**Exercise goal:**
The answer should be each line of the records that contains the word "January"; please copy them all.

********

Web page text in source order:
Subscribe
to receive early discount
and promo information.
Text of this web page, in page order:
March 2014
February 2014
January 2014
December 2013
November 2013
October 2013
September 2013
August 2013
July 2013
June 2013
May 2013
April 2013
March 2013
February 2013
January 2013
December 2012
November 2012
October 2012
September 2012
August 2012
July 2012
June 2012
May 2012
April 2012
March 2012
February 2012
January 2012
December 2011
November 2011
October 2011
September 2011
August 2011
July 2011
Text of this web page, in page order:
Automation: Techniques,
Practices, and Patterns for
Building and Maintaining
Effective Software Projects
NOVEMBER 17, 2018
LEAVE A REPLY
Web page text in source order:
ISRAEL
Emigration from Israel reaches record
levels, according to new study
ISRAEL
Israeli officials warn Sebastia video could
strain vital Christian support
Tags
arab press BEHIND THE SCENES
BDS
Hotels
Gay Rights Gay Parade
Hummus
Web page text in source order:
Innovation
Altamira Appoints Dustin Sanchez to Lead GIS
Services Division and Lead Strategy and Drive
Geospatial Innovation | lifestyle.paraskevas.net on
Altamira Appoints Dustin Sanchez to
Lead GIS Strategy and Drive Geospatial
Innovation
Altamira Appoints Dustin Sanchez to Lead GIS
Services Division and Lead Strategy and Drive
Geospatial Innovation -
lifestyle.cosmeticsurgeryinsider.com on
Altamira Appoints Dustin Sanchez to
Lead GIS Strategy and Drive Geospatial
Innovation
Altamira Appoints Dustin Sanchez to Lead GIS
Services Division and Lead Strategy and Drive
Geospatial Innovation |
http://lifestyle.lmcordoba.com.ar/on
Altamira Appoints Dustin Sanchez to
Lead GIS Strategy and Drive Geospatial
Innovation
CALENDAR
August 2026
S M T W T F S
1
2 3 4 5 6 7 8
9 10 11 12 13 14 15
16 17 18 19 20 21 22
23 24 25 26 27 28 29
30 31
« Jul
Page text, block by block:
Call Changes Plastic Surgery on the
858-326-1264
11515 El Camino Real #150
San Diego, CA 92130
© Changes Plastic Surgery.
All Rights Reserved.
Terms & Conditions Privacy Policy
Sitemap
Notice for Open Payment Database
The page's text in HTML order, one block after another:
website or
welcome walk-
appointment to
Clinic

********

**Response:**
January 2014
January 2013
January 2012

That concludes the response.